Mando Maskuri, dari Front Rakyat Sultra Bela Wawonii, menuturkan, sekitar 18 alat berat milik perusahaan telah berada di lahan milik tiga orang warga, yaitu Labaa, Wa Ana, dan Amin. Sejumlah personel kepolisian dengan senjata lengkap juga ikut mengawal proses masuknya alat berat tersebut.
Padahal, warga hanya mempertahankan lahan yang telah dikelola selama puluhan tahun. Tawaran untuk menjual tanam tumbuh juga ditolak karena tidak ingin mata pencaharian hilang. Oleh karena itu, perusahaan tidak berhak masuk ke lahan karena warga tidak pernah menyetujui adanya perubahan fungsi dan tidak ingin mengambil penawaran tanam tumbuh tanaman.
Konflik warga di Desa Sukarela Jaya dengan perusahaan nikel PT Gema Kreasi Perdana (GKP) telah berlangsung beberapa lama. Warga yang bersikukuh mempertahankan lahan menghalau perusahaan untuk masuk membuat jalan tambang di lahan tersebut.
Kami ini punya Izin Pinjam Pakai Kawasan Hutan (IPPKH) dan terus membayar kewajiban. Saat ingin menggunakan hak, malah dihalangi dan dibilang menerobos.
Dihubungi terpisah, Direktur Operasional PT GKP Bambang Murtiyoso menjelaskan, pihaknya bingung jika disebut melakukan penyerobotan lahan. Sebab, lahan yang akan dijadikan jalan tambang tersebut adalah kawasan hutan produksi yang merupakan milik negara.
“Kami ini punya Izin Pinjam Pakai Kawasan Hutan (IPPKH) dan terus membayar kewajiban. Saat ingin menggunakan hak, malah dihalangi dan dibilang menerobos,” kata Bambang.
Menurut Bambang, dengan status lahan yang merupakan hutan produksi dan dengan IPPKH yang dimiliki, pihaknya berhak menggunakan lahan sesuai peruntukan. Jika masyarakat menganggap diri sebagai pemilik lahan, tentu akan berbenturan dengan aturan yang ada.
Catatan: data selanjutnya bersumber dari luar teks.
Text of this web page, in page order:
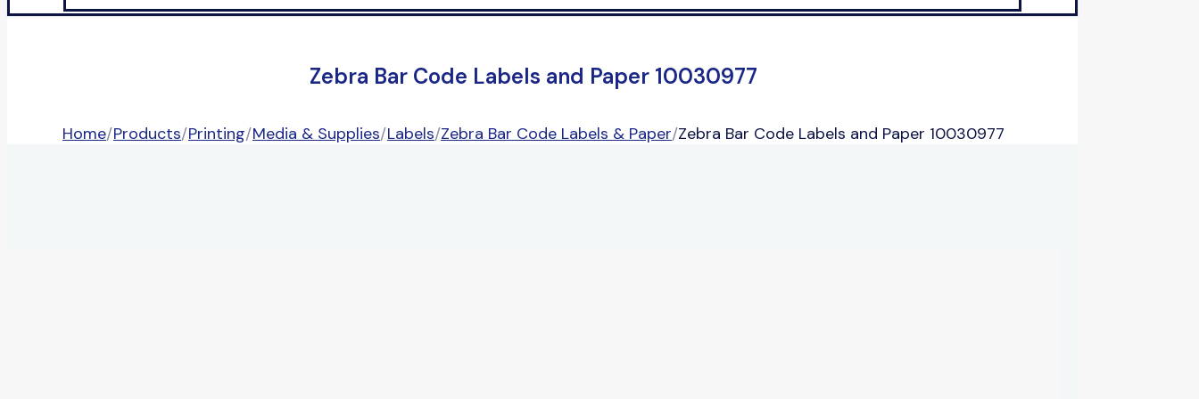
Zebra Bar Code Labels and Paper 10030977
Home/Products/Printing/Media & Supplies/Labels/Zebra Bar Code Labels & Paper/Zebra Bar Code Labels and Paper 10030977
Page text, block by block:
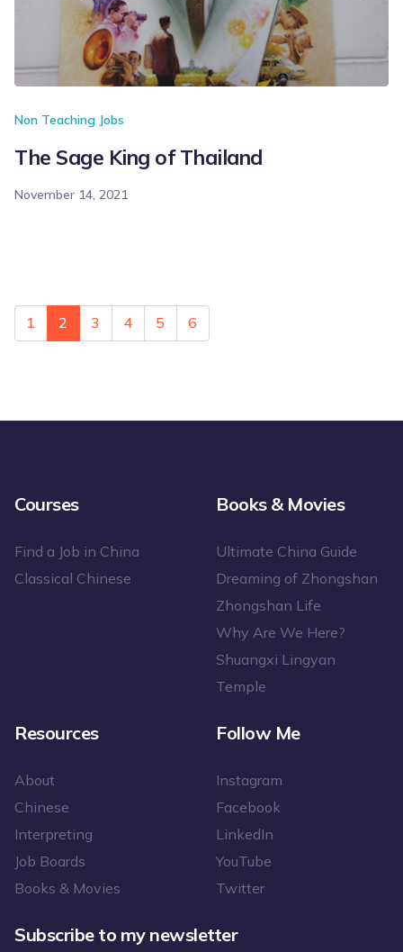
Non Teaching Jobs
The Sage King of Thailand
November 14, 2021
1 2 3 4 5 6
Courses
Find a Job in China
Classical Chinese
Books & Movies
Ultimate China Guide
Dreaming of Zhongshan
Zhongshan Life
Why Are We Here?
Shuangxi Lingyan
Temple
Resources
About
Chinese
Interpreting
Job Boards
Books & Movies
Follow Me
Instagram
Facebook
LinkedIn
YouTube
Twitter
Subscribe to my newsletter
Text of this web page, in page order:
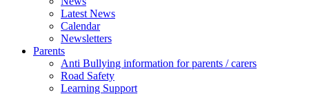
Latest News
Calendar
Newsletters
Parents
Anti Bullying information for parents / carers
Road Safety
Learning Support
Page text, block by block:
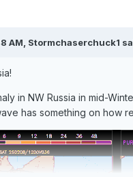
AM, Stormchaserchuck1
in NW Russia in mid-
has something on how
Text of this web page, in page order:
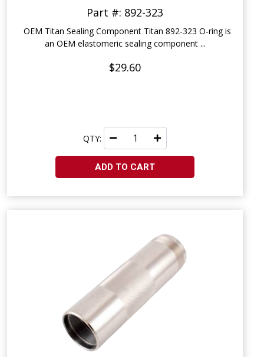
Part #: 892-323
OEM Titan Sealing Component Titan 892-323 O-ring is
an OEM elastomeric sealing component ...
$29.60
QTY:
ADD TO CART
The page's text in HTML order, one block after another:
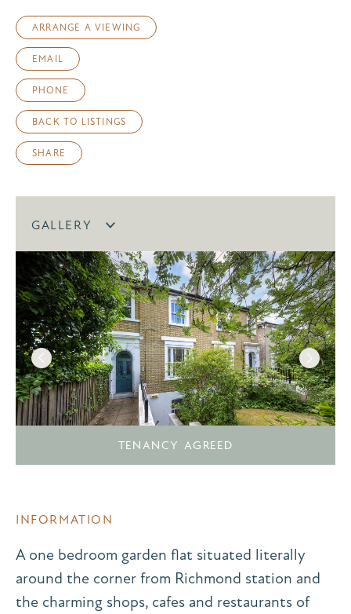
ARRANGE A VIEWING
EMAIL
PHONE
BACK TO LISTINGS
SHARE
GALLERY
TENANCY AGREED
INFORMATION
A one bedroom garden flat situated literally
around the corner from Richmond station and
the charming shops, cafes and restaurants of
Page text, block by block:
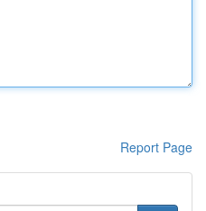
Report Page
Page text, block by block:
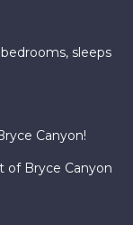
sleeps
Canyon!
of Bryce Canyon
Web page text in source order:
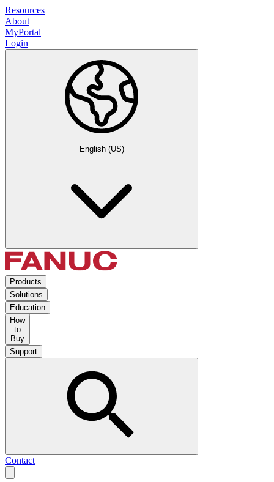
Resources
About
MyPortal
Login
English (US)
Products
Solutions
Education
How
to
Buy
Support
Contact
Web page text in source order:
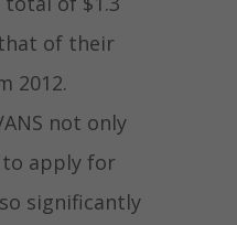
of their
2012.
not only
apply for
significantly
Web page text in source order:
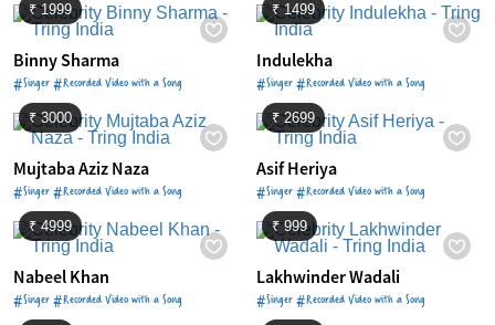
₹ 1999
Binny Sharma
#Singer #Recorded Video with a Song
₹ 1499
Indulekha
#Singer #Recorded Video with a Song
₹ 3000
Mujtaba Aziz Naza
#Singer #Recorded Video with a Song
₹ 2699
Asif Heriya
#Singer #Recorded Video with a Song
₹ 4999
Nabeel Khan
#Singer #Recorded Video with a Song
₹ 999
Lakhwinder Wadali
#Singer #Recorded Video with a Song
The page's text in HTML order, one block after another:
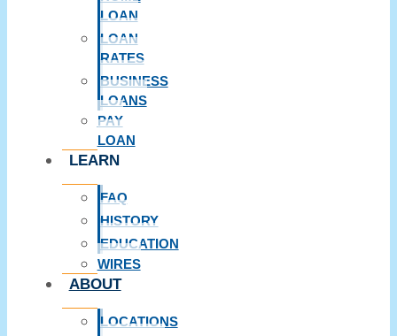
LOAN
LOAN
RATES
BUSINESS
LOANS
PAY
LOAN
LEARN
FAQ
HISTORY
EDUCATION
WIRES
ABOUT
LOCATIONS
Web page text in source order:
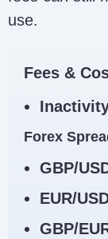
use.
Fees &
Forex
GBP/
EUR/
GBP/
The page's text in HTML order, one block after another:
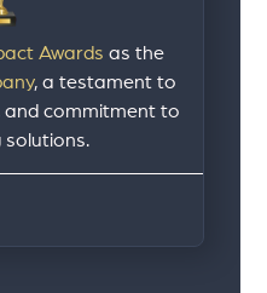
Awards as the
, a testament to
and commitment to
solutions.
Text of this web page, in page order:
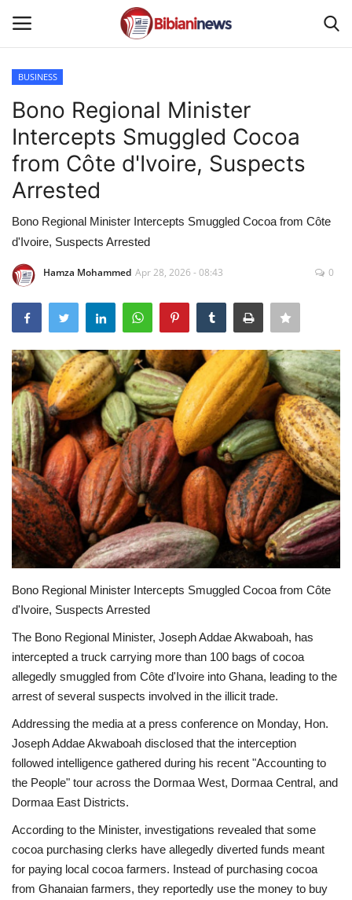
Home
Contact
Gallery
SPORTS
NEWS
ENTERTAINMENT
BUSINESS
Bono Regional Minister
Intercepts Smuggled Cocoa
from Côte d'Ivoire, Suspects
Arrested
Bono Regional Minister Intercepts Smuggled Cocoa from Côte
d'Ivoire, Suspects Arrested
Hamza Mohammed Apr 28, 2026 - 08:43 0
Bono Regional Minister Intercepts Smuggled Cocoa from Côte
d'Ivoire, Suspects Arrested
The Bono Regional Minister, Joseph Addae Akwaboah, has
intercepted a truck carrying more than 100 bags of cocoa
allegedly smuggled from Côte d'Ivoire into Ghana, leading to the
arrest of several suspects involved in the illicit trade.
Addressing the media at a press conference on Monday, Hon.
Joseph Addae Akwaboah disclosed that the interception
followed intelligence gathered during his recent "Accounting to
the People" tour across the Dormaa West, Dormaa Central, and
Dormaa East Districts.
According to the Minister, investigations revealed that some
cocoa purchasing clerks have allegedly diverted funds meant
for paying local cocoa farmers. Instead of purchasing cocoa
from Ghanaian farmers, they reportedly use the money to buy
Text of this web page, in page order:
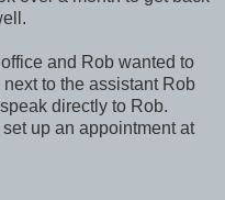
and Rob wanted to
to the assistant Rob
directly to Rob.
up an appointment at
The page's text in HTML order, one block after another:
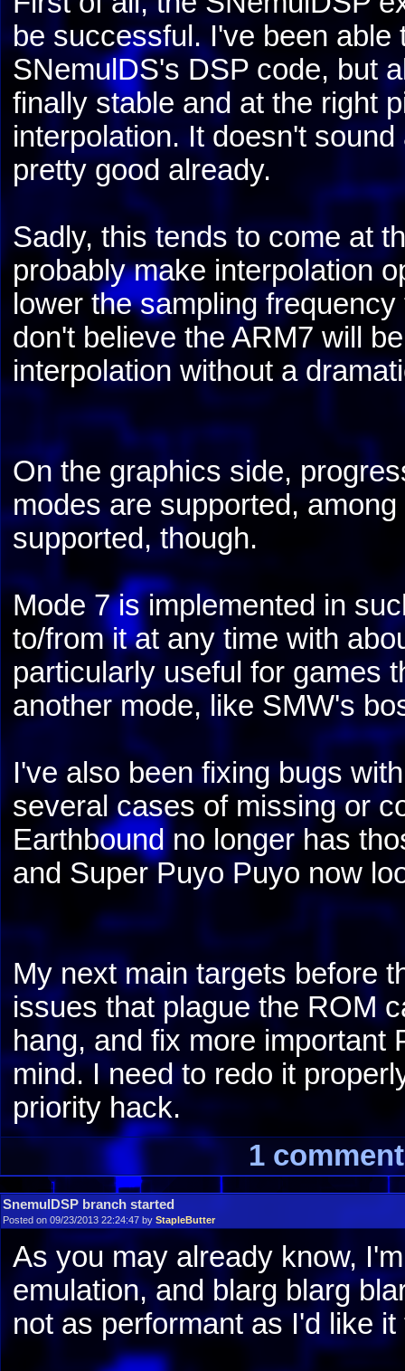
be successful. I've been
SNemulDS's DSP code, but
finally stable and at the right
interpolation. It doesn't
pretty good already.
Sadly, this tends to come at
probably make interpolation
lower the sampling
don't believe the ARM7 will
interpolation without a
On the graphics side,
modes are supported,
supported, though.
Mode 7 is implemented in
to/from it at any time with
particularly useful for games
another mode, like SMW's
I've also been fixing bugs
several cases of missing or
Earthbound no longer has
and Super Puyo Puyo now
My next main targets before
issues that plague the ROM
hang, and fix more
mind. I need to redo it
priority hack.
1 comment
SnemulDSP branch started
Posted on 09/23/2013 22:24:47 by StapleButter
As you may already know,
emulation, and blarg blarg
not as performant as I'd like it

Upaya pembayaran tanam tumbuh milik masyarakat, katanya, telah berulang kali dilakukan. Pendekatan, sosialisasi, dan beragam upaya terus dilakukan agar masyarakat mau menerima pembayaran tanam tumbuh tanaman.
“Upaya musyawarah mufakat tidak berhasil, ya kami gunakan hak kami. Pendekatan kami lakukan berulang kali, tidak serta merta menyerobot. Kami ini mau investasi dan sudah melakukan kewajiban ke negara,” ucap Bambang.
Terkait dengan adanya aparat bersenjata lengkap, Bambang menyebutkan bahwa hal itu memang sesuai permintaan perusahaan yang bersurat resmi ke Polda Sultra. Permintaan pengamanan itu untuk menjaga agar tidak terjadi konflik yang lebih besar di masyarakat. Alat berat yang masuk pada malam hari dilakukan agar tidak terlalu terik dan tidak membuat emosi masyarkat bertambah tinggi.
“Kami ada surat perintah untuk aparat karena kami bersurat resmi. Ini malahan ada enam orang karyawan kami yang ditahan. Bayangkan kalau tidak ada aparat, sementara warga bawa senjata tajam. Ya, kami minta untuk menengahi dan meredam agar tidak terjadi apa-apa. Tapi, kami akan ambil langkah hukum terkait kejadian ini,” ucap Bambang.
Pihak Polda Sultra yang dihubungi mengaku belum mendapatkan informasi terkait kejadian ini. "Belum dapat infonya," ucap Kepala Subbidang Penerangan Masyarakat Humas Polda Sultra Komisaris Agus Mulyadi.